All pictures must be left out as you transcribe the lines from the first line of the data to the line containing "DESCRIPTION (4, 75, 77, 88)", both included.

(GIVEN INFORMATION)

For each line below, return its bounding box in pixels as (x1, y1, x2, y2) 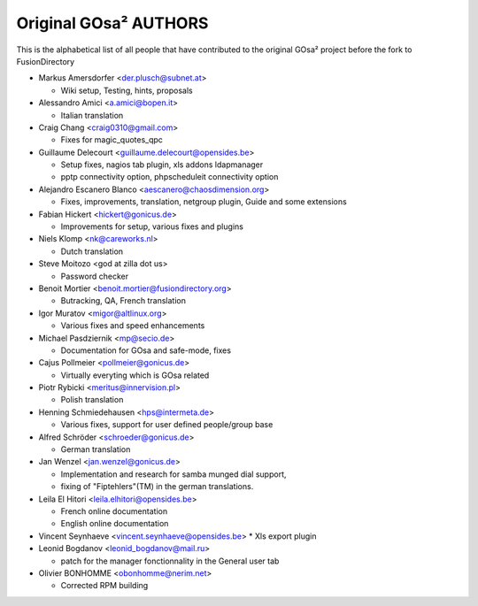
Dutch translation (60, 246, 124, 257)
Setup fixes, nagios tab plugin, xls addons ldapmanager (60, 159, 264, 170)
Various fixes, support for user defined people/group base (60, 419, 274, 430)
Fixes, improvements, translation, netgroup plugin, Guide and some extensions (60, 196, 347, 207)
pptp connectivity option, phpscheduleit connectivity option (60, 172, 279, 182)
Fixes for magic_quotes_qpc (60, 134, 164, 145)
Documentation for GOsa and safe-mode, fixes (60, 345, 232, 356)
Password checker (60, 271, 128, 281)
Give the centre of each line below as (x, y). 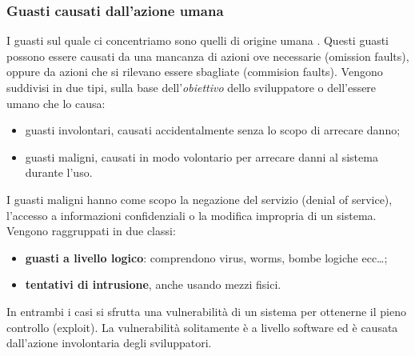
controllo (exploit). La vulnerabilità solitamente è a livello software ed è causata (202, 327)
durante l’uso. (59, 172)
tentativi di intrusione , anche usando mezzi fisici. (153, 284)
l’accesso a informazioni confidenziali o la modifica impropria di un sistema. (192, 215)
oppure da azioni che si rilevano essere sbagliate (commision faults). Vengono (195, 72)
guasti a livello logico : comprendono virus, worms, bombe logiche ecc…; (206, 257)
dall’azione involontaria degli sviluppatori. (109, 343)
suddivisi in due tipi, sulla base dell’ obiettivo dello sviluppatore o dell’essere (192, 87)
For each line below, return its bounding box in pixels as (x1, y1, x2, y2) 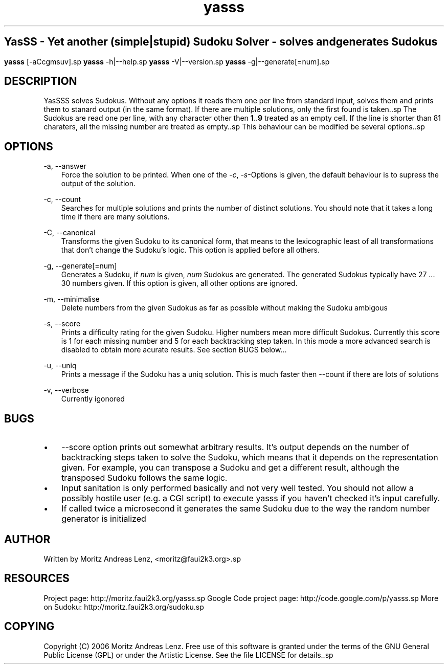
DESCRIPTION (4, 75, 77, 88)
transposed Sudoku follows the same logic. (61, 473, 228, 483)
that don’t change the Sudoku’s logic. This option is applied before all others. (61, 246, 320, 255)
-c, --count (43, 195, 81, 204)
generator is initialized (61, 514, 146, 524)
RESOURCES (4, 572, 70, 585)
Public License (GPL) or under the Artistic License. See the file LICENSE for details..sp (43, 650, 333, 659)
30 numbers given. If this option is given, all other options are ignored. (61, 279, 298, 288)
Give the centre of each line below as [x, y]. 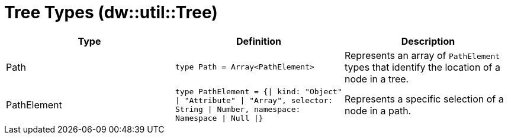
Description [428, 41]
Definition [259, 41]
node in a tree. [377, 79]
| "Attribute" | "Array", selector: [254, 100]
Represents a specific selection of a [424, 99]
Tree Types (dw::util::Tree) [111, 12]
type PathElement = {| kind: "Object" [258, 91]
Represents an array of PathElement [422, 55]
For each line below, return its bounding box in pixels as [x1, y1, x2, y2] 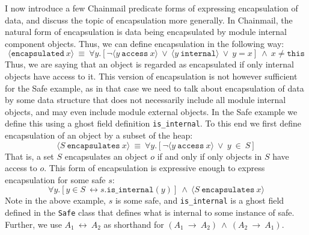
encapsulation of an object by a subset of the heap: [5, 129, 193, 141]
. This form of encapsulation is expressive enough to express [44, 161, 265, 174]
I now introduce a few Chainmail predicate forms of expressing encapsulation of [5, 2, 298, 14]
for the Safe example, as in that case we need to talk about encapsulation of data [5, 81, 304, 94]
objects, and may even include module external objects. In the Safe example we [5, 105, 298, 117]
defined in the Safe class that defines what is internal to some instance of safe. [5, 206, 295, 219]
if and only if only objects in [157, 149, 262, 162]
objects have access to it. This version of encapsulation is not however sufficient [5, 69, 298, 82]
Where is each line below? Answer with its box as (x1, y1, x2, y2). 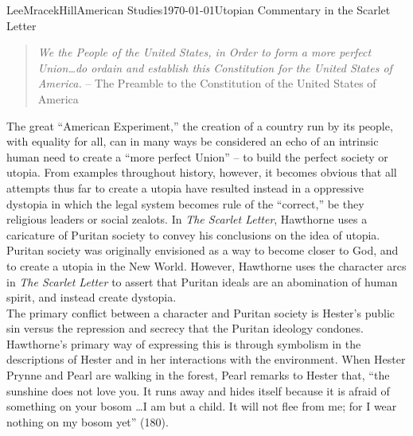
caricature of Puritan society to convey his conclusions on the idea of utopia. (6, 226, 380, 243)
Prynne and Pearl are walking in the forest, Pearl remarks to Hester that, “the (6, 367, 390, 383)
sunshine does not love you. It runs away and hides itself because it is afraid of (6, 382, 390, 399)
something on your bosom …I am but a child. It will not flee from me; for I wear (6, 398, 397, 415)
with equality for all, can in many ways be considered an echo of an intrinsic (6, 133, 379, 150)
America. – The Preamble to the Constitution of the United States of (37, 75, 376, 91)
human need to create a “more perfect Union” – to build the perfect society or (6, 148, 388, 165)
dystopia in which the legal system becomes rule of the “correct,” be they (6, 195, 364, 212)
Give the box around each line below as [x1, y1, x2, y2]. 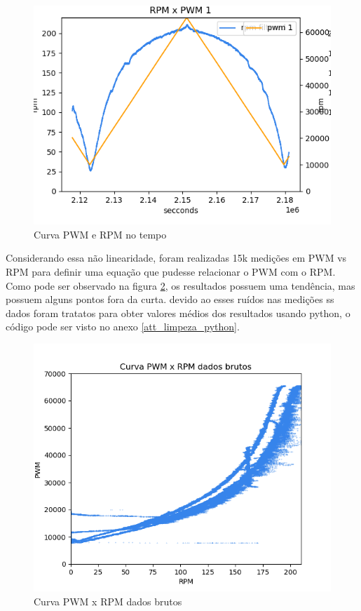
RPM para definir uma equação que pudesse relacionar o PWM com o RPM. [6, 264, 336, 278]
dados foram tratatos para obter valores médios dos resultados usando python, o [6, 305, 350, 320]
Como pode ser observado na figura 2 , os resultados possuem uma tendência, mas [6, 278, 355, 293]
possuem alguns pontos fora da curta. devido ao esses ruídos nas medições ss [6, 292, 334, 307]
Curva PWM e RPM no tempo [34, 227, 167, 241]
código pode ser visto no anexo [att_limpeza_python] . [6, 319, 240, 334]
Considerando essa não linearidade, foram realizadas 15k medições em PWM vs [6, 250, 347, 265]
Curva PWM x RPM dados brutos [34, 593, 182, 608]
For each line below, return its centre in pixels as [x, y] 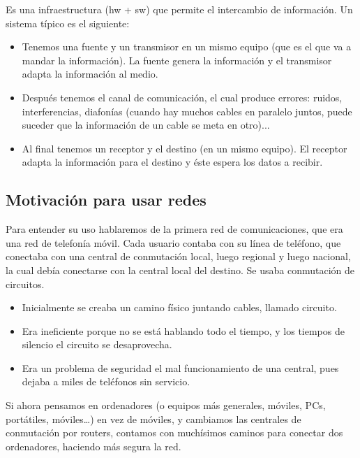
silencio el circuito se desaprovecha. [97, 344]
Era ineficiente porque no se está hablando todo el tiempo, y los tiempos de [183, 330]
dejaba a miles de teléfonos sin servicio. [106, 381]
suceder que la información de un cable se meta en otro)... [146, 125]
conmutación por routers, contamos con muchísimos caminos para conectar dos [174, 432]
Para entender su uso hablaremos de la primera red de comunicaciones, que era [174, 229]
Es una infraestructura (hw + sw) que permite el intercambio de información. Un [179, 9]
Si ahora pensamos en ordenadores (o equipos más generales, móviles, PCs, [166, 405]
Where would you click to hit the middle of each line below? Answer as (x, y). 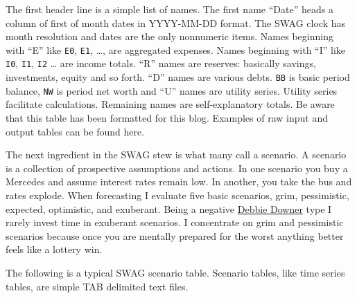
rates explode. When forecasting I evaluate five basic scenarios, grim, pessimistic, (177, 195)
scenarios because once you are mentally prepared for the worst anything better (175, 235)
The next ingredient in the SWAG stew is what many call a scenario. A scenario (176, 155)
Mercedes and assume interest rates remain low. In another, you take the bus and (179, 181)
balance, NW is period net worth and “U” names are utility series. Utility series (172, 90)
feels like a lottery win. (54, 249)
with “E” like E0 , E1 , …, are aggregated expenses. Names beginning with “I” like (176, 49)
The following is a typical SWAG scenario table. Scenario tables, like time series (175, 272)
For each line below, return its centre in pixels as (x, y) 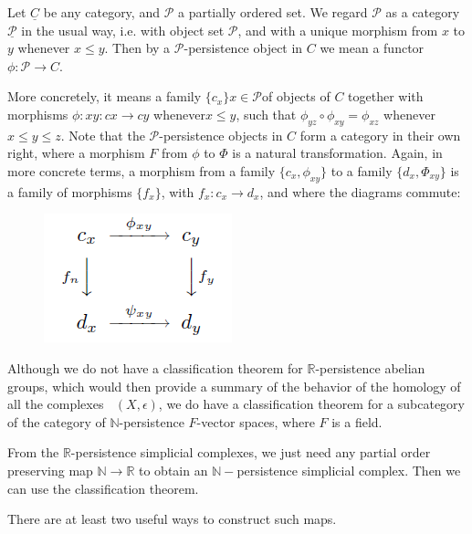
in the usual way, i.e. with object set (123, 30)
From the (33, 452)
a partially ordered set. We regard (273, 12)
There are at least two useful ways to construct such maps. (172, 519)
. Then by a (137, 48)
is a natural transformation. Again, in (337, 153)
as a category (423, 12)
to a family (362, 170)
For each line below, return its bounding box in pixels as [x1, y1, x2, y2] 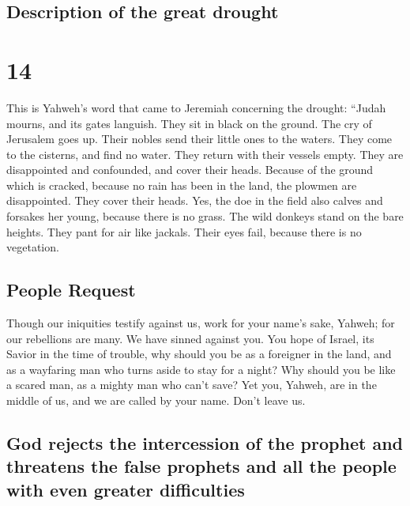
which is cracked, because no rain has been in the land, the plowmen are [6, 176, 357, 193]
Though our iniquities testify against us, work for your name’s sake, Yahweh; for [6, 315, 395, 331]
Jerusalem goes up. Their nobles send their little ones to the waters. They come [6, 130, 393, 147]
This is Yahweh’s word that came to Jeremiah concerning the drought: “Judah [6, 99, 386, 115]
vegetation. [6, 239, 59, 255]
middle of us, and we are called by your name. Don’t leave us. [6, 392, 306, 409]
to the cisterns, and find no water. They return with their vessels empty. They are [6, 145, 404, 162]
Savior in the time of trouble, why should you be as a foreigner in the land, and [6, 346, 392, 362]

(End GIVEN INFORMATION)

THE COMPLETED TASK:
For each line below, return its bounding box in pixels as (x1, y1, x2, y2) 
Dutch translation (60, 246, 124, 257)
Setup fixes, nagios tab plugin, xls addons ldapmanager (60, 159, 264, 170)
Various fixes, support for user defined people/group base (60, 419, 274, 430)
Fixes, improvements, translation, netgroup plugin, Guide and some extensions (60, 196, 347, 207)
pptp connectivity option, phpscheduleit connectivity option (60, 172, 279, 182)
Fixes for magic_quotes_qpc (60, 134, 164, 145)
Documentation for GOsa and safe-mode, fixes (60, 345, 232, 356)
Password checker (60, 271, 128, 281)
Give the centre of each line below as (x, y). 
controllo (exploit). La vulnerabilità solitamente è a livello software ed è causata (202, 327)
durante l’uso. (59, 172)
tentativi di intrusione , anche usando mezzi fisici. (153, 284)
l’accesso a informazioni confidenziali o la modifica impropria di un sistema. (192, 215)
oppure da azioni che si rilevano essere sbagliate (commision faults). Vengono (195, 72)
guasti a livello logico : comprendono virus, worms, bombe logiche ecc…; (206, 257)
dall’azione involontaria degli sviluppatori. (109, 343)
suddivisi in due tipi, sulla base dell’ obiettivo dello sviluppatore o dell’essere (192, 87)
For each line below, return its bounding box in pixels as (x1, y1, x2, y2) 
DESCRIPTION (4, 75, 77, 88)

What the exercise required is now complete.